= Task statement =
From the records below, copy out exactly the lines from the one containing "Hemen Ulaşın" to the one containing "প্রিন্টে দাখিল করতে", both included. Add nothing else.

==========

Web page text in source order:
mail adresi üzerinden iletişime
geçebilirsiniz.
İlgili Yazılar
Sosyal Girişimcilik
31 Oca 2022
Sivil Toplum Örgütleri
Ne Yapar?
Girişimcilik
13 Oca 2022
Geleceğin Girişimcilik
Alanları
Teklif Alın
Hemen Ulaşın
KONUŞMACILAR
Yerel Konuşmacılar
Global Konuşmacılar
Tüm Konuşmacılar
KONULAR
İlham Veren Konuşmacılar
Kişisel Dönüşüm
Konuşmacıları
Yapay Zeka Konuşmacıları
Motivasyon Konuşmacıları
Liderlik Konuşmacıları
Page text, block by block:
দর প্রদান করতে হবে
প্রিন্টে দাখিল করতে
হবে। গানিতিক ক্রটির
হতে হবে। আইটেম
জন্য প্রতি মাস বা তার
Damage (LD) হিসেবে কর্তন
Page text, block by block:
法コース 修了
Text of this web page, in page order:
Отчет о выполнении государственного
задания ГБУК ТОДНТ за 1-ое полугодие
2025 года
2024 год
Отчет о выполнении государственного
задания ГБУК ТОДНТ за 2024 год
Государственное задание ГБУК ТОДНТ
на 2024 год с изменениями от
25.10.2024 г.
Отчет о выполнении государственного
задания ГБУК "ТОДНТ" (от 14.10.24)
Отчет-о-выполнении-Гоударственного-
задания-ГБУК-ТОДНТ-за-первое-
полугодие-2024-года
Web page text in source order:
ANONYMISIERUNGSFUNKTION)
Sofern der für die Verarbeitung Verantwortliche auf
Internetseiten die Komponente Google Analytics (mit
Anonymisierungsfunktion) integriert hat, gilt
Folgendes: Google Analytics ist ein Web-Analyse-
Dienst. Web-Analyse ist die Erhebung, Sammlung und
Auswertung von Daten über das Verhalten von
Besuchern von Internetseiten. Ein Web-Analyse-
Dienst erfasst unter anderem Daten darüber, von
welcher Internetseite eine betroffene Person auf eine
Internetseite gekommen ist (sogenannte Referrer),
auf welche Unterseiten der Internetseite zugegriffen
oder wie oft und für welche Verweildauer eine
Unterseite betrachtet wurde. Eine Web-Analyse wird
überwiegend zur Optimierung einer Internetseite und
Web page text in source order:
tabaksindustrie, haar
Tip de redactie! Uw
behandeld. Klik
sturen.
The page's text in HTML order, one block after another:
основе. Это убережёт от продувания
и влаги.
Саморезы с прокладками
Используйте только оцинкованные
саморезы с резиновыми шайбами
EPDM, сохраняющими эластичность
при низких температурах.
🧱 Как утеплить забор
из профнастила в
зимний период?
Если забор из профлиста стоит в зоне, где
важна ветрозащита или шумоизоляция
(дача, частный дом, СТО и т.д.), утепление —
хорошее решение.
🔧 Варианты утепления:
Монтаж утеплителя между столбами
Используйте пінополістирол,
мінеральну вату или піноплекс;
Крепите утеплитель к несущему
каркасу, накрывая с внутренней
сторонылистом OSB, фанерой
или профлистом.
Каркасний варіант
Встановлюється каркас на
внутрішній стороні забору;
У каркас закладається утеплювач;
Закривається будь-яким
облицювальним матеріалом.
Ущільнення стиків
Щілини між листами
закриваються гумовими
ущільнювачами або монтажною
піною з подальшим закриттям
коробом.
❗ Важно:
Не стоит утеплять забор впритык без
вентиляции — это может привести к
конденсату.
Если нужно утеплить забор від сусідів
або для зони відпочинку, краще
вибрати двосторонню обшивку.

==========

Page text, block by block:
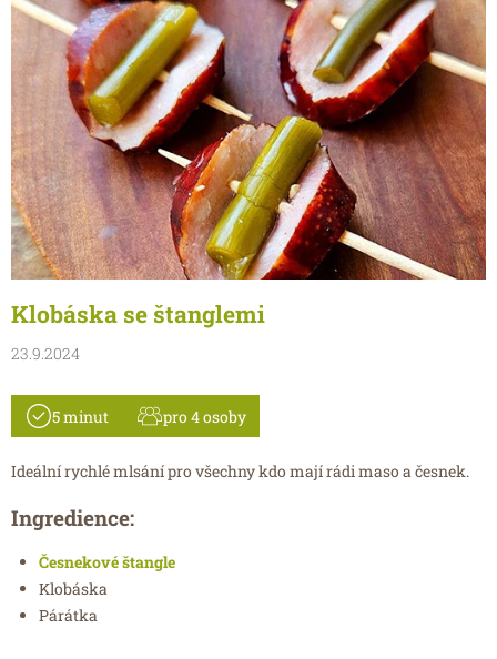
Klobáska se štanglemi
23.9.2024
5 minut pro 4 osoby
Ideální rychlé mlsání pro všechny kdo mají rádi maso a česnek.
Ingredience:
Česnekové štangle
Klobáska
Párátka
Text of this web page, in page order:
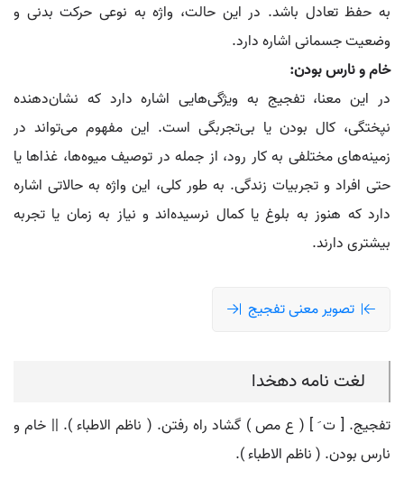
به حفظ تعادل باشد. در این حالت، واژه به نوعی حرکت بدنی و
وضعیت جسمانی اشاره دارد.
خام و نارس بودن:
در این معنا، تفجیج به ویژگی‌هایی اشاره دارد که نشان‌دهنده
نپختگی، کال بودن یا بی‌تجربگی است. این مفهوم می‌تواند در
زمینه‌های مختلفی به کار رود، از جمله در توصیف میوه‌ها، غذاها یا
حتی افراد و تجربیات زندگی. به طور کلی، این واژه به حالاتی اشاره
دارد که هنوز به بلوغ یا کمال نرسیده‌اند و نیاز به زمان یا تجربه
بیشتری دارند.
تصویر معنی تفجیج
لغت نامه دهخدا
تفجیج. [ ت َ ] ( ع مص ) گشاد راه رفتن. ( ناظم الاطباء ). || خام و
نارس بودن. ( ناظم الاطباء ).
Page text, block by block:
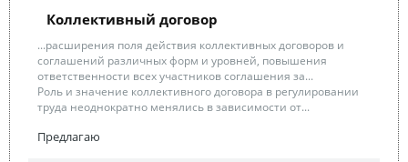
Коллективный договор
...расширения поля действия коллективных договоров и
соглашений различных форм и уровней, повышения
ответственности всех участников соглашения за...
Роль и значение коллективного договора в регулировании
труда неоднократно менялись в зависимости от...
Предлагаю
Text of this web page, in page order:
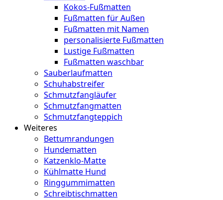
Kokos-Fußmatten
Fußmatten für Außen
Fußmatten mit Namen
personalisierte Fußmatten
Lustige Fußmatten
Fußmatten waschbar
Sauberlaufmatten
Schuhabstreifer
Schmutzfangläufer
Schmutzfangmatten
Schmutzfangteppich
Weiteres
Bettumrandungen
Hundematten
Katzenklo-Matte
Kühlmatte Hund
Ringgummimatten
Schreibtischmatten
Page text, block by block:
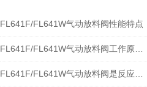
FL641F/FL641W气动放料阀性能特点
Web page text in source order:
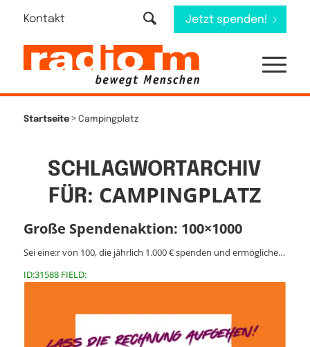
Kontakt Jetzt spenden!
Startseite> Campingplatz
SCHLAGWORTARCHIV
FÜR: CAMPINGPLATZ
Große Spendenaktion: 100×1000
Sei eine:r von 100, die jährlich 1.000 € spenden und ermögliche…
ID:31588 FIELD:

==========

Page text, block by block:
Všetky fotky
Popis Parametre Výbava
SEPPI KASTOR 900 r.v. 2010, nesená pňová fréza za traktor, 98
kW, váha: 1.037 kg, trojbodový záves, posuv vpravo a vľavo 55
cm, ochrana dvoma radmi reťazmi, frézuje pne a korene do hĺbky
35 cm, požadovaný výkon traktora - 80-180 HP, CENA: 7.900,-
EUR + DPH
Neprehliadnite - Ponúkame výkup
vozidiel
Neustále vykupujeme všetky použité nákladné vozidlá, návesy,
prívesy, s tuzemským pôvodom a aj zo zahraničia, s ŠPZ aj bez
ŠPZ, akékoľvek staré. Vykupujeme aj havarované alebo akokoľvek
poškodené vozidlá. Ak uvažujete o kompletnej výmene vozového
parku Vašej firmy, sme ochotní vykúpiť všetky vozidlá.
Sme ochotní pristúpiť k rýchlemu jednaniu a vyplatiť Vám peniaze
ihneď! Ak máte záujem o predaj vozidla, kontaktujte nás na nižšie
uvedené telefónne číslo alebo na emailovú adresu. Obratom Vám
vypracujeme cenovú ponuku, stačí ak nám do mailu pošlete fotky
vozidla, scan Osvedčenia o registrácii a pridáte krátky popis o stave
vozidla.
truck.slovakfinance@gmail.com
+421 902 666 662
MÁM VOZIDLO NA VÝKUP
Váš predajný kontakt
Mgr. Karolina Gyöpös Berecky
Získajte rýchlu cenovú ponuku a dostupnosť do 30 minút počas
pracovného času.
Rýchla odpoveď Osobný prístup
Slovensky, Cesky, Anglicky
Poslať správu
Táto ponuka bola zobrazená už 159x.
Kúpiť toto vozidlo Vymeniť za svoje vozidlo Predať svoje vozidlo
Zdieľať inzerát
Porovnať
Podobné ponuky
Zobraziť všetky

==========

= Written reply =
Hemen Ulaşın
KONUŞMACILAR
Yerel Konuşmacılar
Global Konuşmacılar
Tüm Konuşmacılar
KONULAR
İlham Veren Konuşmacılar
Kişisel Dönüşüm
Konuşmacıları
Yapay Zeka Konuşmacıları
Motivasyon Konuşmacıları
Liderlik Konuşmacıları
Page text, block by block:
দর প্রদান করতে হবে
প্রিন্টে দাখিল করতে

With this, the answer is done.